What to work on
The output must match the entries below exactly, with pictures removed.

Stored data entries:
'''

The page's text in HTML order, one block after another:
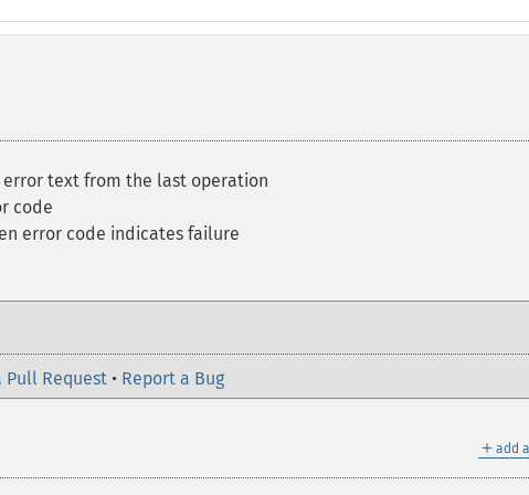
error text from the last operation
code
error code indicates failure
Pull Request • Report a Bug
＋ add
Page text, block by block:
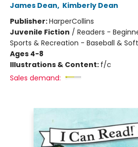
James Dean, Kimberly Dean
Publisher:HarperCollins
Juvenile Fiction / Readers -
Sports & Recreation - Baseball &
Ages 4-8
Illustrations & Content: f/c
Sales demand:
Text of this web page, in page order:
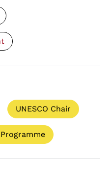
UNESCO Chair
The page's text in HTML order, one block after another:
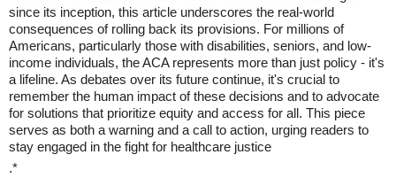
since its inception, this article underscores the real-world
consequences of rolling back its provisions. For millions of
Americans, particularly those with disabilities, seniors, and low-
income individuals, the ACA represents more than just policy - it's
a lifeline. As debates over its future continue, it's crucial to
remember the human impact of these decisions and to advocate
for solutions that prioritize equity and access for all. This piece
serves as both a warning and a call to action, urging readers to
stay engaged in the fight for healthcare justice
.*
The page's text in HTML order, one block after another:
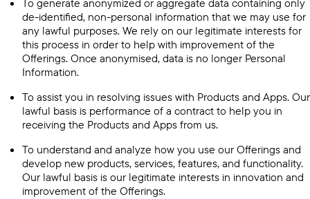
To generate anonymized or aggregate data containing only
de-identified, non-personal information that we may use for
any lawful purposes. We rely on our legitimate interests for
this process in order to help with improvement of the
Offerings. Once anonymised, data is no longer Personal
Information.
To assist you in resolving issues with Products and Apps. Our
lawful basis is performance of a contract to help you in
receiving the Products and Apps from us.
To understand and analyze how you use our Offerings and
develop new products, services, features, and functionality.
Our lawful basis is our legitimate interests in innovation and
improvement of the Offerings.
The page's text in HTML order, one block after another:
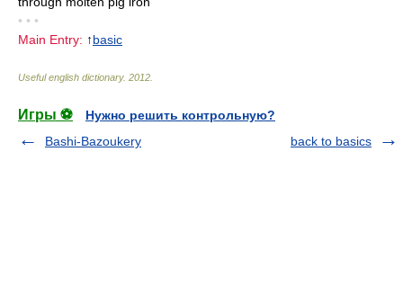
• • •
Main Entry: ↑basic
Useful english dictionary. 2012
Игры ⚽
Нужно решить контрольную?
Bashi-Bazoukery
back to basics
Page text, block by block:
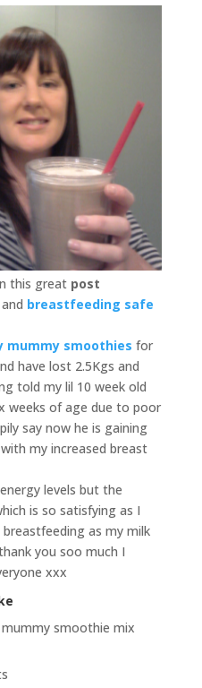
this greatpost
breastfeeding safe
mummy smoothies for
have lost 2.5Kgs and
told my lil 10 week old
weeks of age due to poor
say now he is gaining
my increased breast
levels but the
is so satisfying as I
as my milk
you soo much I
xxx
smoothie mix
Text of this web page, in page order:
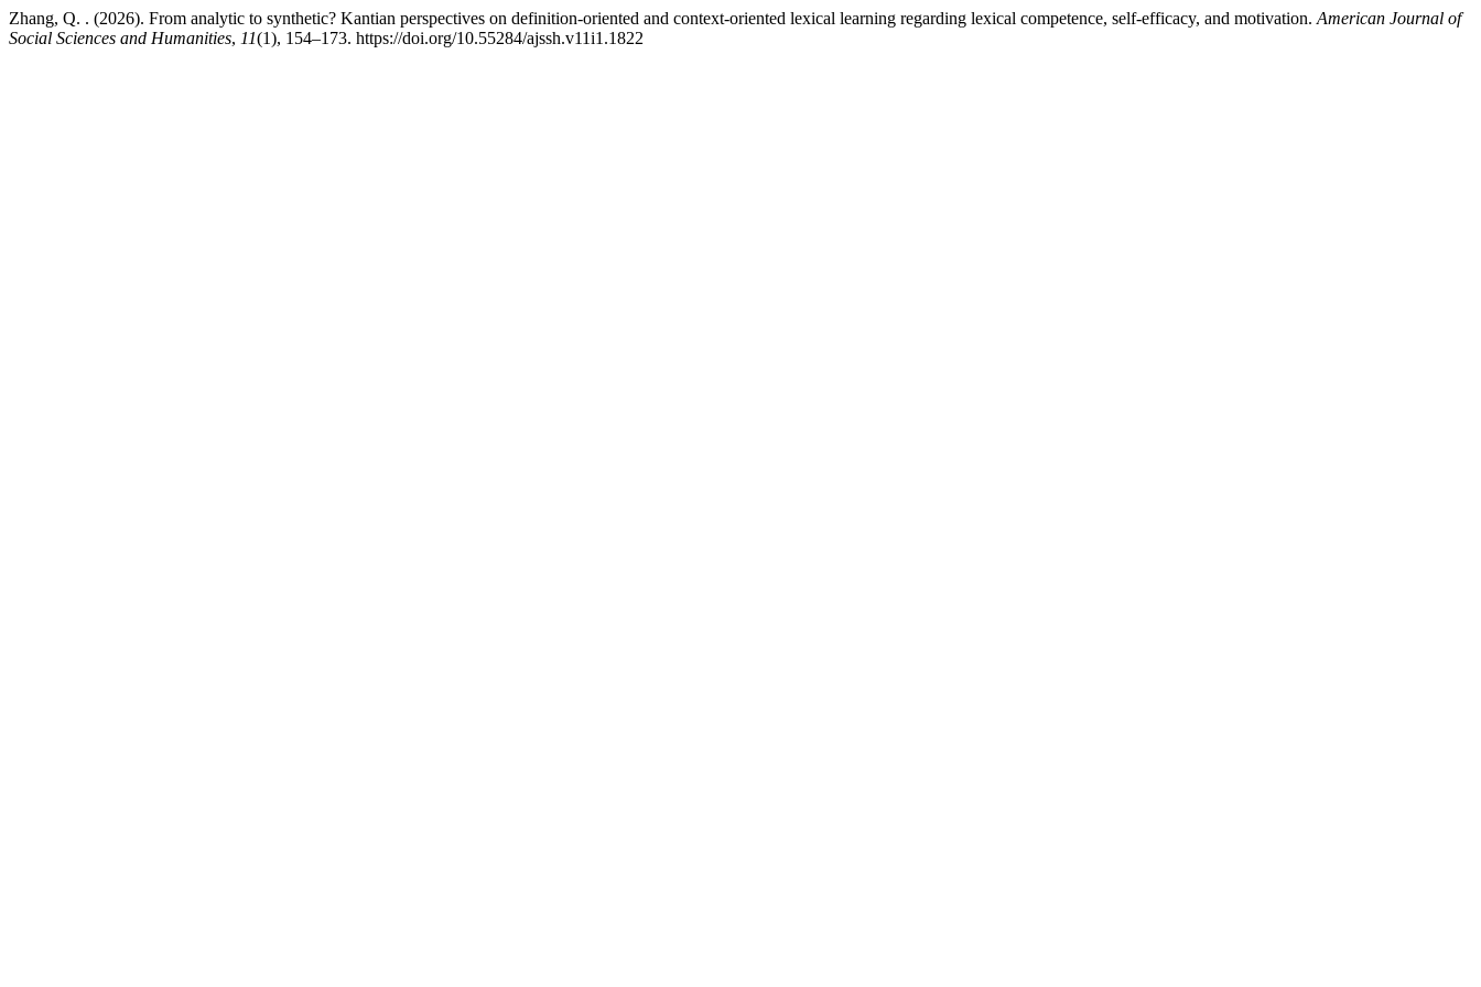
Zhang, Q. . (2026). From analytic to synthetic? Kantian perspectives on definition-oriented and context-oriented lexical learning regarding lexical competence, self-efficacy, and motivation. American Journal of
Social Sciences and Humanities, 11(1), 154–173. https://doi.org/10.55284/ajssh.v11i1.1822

'''

Your solution
The page's text in HTML order, one block after another:
error text from the last operation
code
error code indicates failure
Pull Request • Report a Bug
＋ add
Page text, block by block:
James Dean, Kimberly Dean
Publisher:HarperCollins
Juvenile Fiction / Readers -
Sports & Recreation - Baseball &
Ages 4-8
Illustrations & Content: f/c
Sales demand:
Text of this web page, in page order:
UNESCO Chair
The page's text in HTML order, one block after another:
since its inception, this article underscores the real-world
consequences of rolling back its provisions. For millions of
Americans, particularly those with disabilities, seniors, and low-
income individuals, the ACA represents more than just policy - it's
a lifeline. As debates over its future continue, it's crucial to
remember the human impact of these decisions and to advocate
for solutions that prioritize equity and access for all. This piece
serves as both a warning and a call to action, urging readers to
stay engaged in the fight for healthcare justice
.*
The page's text in HTML order, one block after another:
To generate anonymized or aggregate data containing only
de-identified, non-personal information that we may use for
any lawful purposes. We rely on our legitimate interests for
this process in order to help with improvement of the
Offerings. Once anonymised, data is no longer Personal
Information.
To assist you in resolving issues with Products and Apps. Our
lawful basis is performance of a contract to help you in
receiving the Products and Apps from us.
To understand and analyze how you use our Offerings and
develop new products, services, features, and functionality.
Our lawful basis is our legitimate interests in innovation and
improvement of the Offerings.
The page's text in HTML order, one block after another:
• • •
Main Entry: ↑basic
Useful english dictionary. 2012
Игры ⚽
Нужно решить контрольную?
Bashi-Bazoukery
back to basics
Page text, block by block:
this greatpost
breastfeeding safe
mummy smoothies for
have lost 2.5Kgs and
told my lil 10 week old
weeks of age due to poor
say now he is gaining
my increased breast
levels but the
is so satisfying as I
as my milk
you soo much I
xxx
smoothie mix
Text of this web page, in page order:
Zhang, Q. . (2026). From analytic to synthetic? Kantian perspectives on definition-oriented and context-oriented lexical learning regarding lexical competence, self-efficacy, and motivation. American Journal of
Social Sciences and Humanities, 11(1), 154–173. https://doi.org/10.55284/ajssh.v11i1.1822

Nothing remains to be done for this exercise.